ASSIGNED TASK: For the string "POST", work out how many lines of the data contain it and give that number with nothing added.

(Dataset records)
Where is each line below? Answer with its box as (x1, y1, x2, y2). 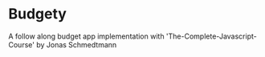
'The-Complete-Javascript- (165, 31, 257, 41)
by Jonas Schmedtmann (35, 39, 117, 49)
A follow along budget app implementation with (8, 31, 165, 41)
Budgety (8, 5, 67, 23)
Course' (8, 39, 35, 49)
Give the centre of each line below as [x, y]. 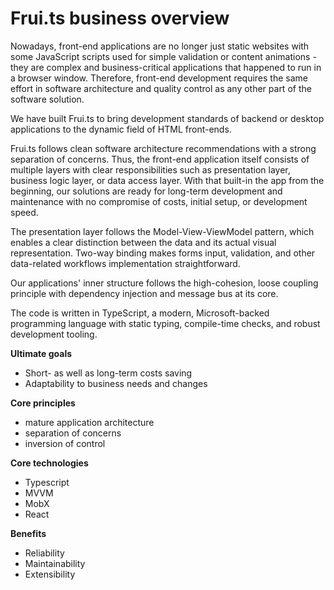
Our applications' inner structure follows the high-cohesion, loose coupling [164, 283]
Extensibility [50, 574]
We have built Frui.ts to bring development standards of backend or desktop [167, 118]
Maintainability [55, 563]
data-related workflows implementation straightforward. [125, 263]
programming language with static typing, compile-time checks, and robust [165, 323]
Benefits [28, 533]
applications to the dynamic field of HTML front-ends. [121, 129]
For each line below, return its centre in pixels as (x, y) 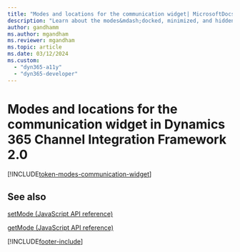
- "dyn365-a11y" (38, 67)
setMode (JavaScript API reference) (60, 214)
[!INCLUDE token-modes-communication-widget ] (80, 174)
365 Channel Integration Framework (117, 139)
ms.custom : (24, 61)
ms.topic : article (35, 47)
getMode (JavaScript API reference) (61, 228)
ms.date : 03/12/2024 (38, 54)
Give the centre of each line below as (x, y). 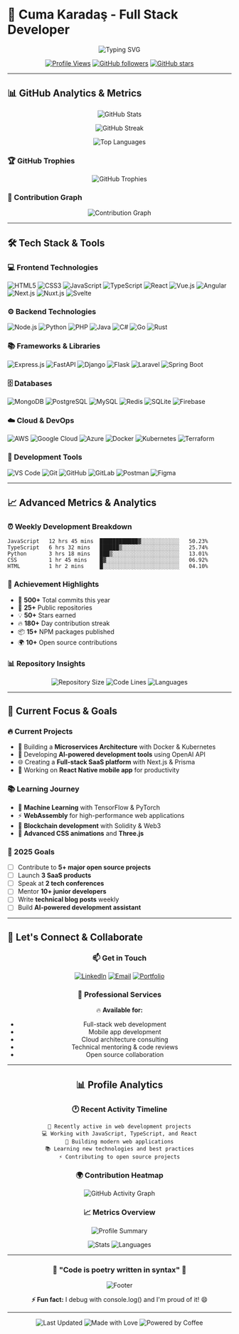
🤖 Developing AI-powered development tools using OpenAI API (112, 754)
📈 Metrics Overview (119, 1213)
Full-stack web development (125, 1024)
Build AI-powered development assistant (79, 908)
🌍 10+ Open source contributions (67, 642)
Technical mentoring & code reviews (125, 1047)
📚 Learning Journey (43, 789)
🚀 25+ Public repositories (55, 607)
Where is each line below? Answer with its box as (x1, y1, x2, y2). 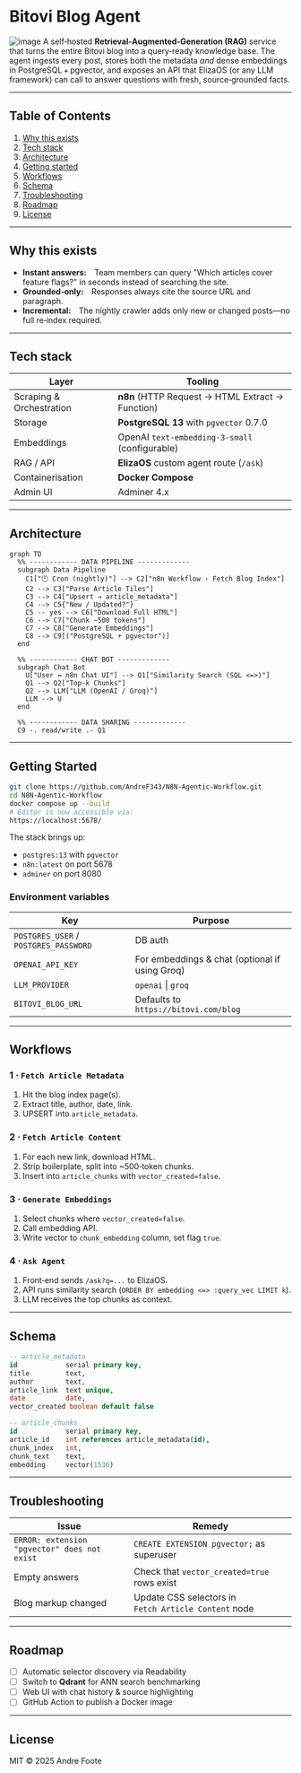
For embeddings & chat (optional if (134, 953, 280, 965)
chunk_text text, (9, 1452, 87, 1461)
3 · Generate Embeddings (9, 1192, 112, 1205)
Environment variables (9, 891, 110, 904)
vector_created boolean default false (9, 1402, 154, 1411)
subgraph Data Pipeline (17, 565, 106, 575)
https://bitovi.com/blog (134, 1004, 241, 1015)
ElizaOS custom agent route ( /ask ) (117, 457, 264, 469)
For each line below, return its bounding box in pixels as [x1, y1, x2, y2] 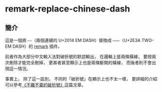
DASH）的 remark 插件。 [12, 43, 63, 49]
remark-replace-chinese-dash [5, 3, 130, 14]
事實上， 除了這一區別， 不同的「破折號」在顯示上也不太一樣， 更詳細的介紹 [5, 76, 158, 81]
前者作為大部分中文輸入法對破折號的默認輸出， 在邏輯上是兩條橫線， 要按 [5, 54, 152, 59]
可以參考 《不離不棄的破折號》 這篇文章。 [5, 82, 86, 88]
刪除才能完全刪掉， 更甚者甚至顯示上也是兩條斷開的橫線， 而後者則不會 [9, 60, 152, 66]
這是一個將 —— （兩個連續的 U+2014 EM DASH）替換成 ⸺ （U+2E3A [5, 38, 141, 43]
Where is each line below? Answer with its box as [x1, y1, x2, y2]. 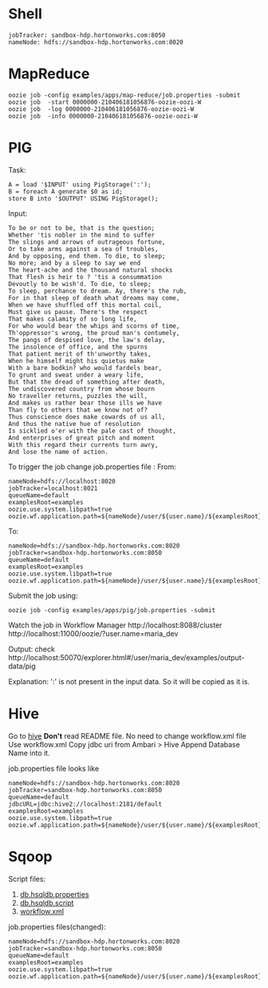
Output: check [8, 644, 56, 654]
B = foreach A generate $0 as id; [8, 187, 124, 196]
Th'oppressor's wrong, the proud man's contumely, [8, 329, 180, 337]
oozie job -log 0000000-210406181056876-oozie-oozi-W [8, 105, 195, 113]
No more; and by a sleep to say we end [8, 259, 141, 267]
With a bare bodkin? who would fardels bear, [8, 364, 162, 372]
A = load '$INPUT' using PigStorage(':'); [8, 181, 152, 189]
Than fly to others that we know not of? [8, 405, 148, 414]
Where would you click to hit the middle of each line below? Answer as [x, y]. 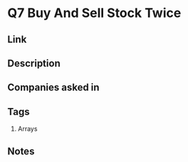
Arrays [27, 129]
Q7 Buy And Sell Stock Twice [94, 13]
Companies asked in [53, 88]
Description [34, 63]
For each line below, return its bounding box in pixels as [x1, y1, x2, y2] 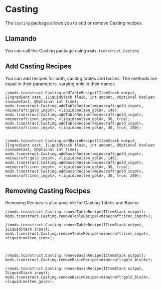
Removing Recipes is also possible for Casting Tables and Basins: [5, 200, 140, 206]
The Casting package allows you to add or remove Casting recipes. [5, 20, 143, 26]
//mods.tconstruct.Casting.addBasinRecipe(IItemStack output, [5, 138, 137, 143]
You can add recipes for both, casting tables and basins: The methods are [5, 75, 157, 81]
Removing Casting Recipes [5, 186, 91, 195]
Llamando [5, 34, 37, 43]
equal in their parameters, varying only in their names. [5, 81, 116, 87]
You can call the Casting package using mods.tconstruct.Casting [5, 47, 139, 53]
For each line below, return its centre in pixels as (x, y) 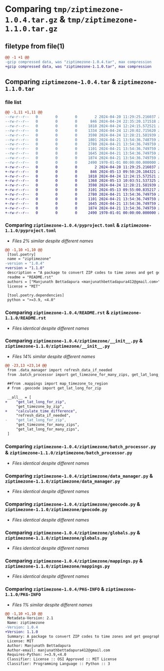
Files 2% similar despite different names (53, 241)
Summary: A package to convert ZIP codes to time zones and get (74, 636)
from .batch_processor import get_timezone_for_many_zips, (69, 374)
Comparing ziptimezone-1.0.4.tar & (61, 82)
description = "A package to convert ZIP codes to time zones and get (80, 273)
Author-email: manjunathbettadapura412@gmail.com (59, 650)
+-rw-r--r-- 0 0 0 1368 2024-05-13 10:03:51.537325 (81, 181)
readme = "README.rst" (30, 277)
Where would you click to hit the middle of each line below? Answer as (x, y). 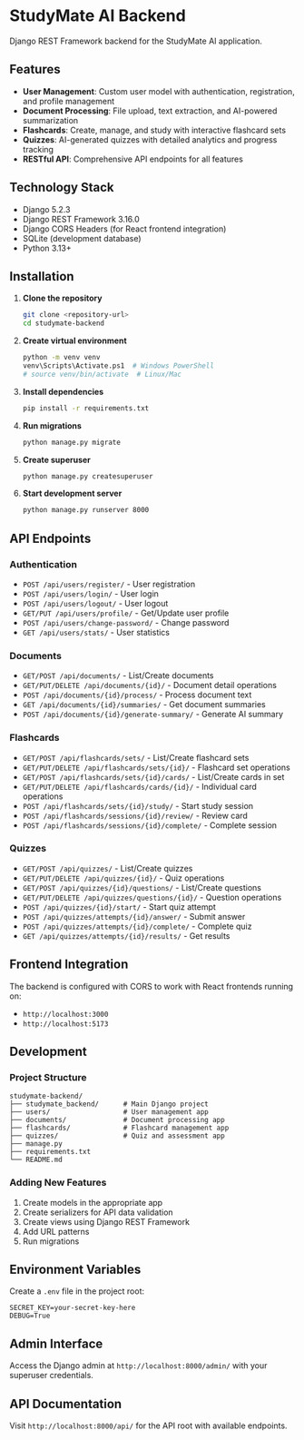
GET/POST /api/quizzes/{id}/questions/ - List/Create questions (142, 887)
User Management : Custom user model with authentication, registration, (158, 91)
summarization (50, 120)
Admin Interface (56, 1343)
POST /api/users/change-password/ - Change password (126, 622)
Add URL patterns (56, 1231)
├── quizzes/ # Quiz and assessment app (117, 1136)
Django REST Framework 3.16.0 (81, 219)
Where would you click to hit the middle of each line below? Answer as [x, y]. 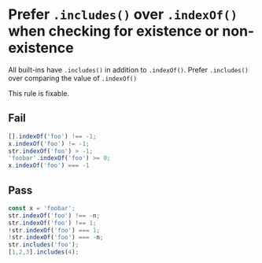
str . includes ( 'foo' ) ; [44, 245]
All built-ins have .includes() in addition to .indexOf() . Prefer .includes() [129, 69]
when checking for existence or [114, 31]
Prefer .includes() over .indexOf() [123, 15]
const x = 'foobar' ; [42, 208]
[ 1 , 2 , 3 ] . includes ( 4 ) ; [44, 252]
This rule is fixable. [39, 93]
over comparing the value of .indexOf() [73, 78]
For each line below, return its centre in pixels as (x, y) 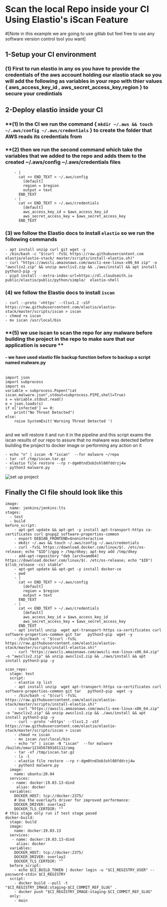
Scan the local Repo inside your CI (77, 9)
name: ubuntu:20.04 (34, 774)
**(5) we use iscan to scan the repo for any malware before (79, 333)
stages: (13, 513)
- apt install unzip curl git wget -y (45, 250)
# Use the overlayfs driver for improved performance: (72, 800)
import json (17, 377)
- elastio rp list (33, 683)
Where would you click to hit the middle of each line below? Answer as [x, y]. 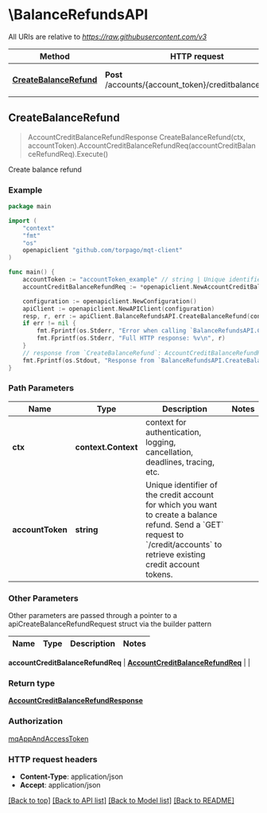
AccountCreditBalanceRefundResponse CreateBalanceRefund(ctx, [137, 137]
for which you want [181, 504]
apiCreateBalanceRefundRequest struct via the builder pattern [110, 624]
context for [166, 422]
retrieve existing [176, 554]
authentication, [174, 432]
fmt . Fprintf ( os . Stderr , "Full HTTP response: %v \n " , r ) [131, 338]
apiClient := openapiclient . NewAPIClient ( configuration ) [119, 309]
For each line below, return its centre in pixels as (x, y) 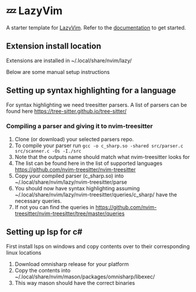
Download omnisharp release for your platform (72, 264)
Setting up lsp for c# (44, 232)
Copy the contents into (43, 270)
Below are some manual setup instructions (58, 72)
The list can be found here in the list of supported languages (89, 163)
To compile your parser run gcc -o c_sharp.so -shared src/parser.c (99, 145)
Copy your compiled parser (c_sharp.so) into (69, 176)
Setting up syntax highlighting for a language (91, 91)
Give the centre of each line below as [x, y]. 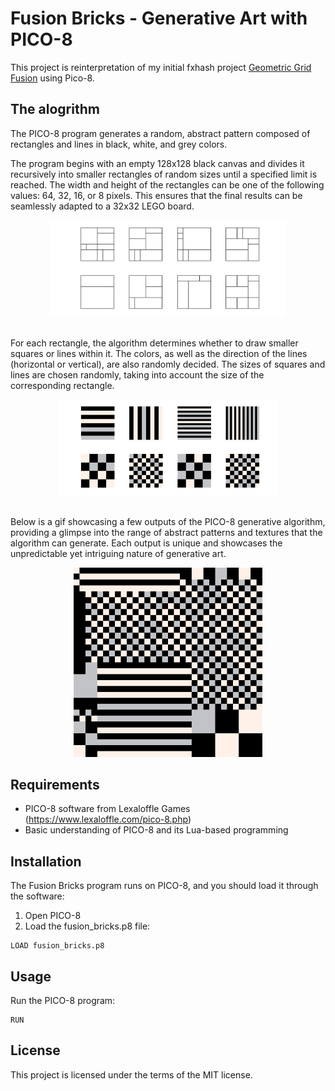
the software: [37, 896]
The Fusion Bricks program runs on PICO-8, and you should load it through [164, 886]
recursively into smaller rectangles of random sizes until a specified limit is [164, 174]
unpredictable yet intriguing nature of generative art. [118, 554]
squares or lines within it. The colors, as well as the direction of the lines [159, 353]
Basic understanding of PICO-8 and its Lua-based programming [156, 830]
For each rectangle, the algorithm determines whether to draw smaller [154, 343]
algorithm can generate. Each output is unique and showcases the [146, 543]

WRITTEN ANSWER: 2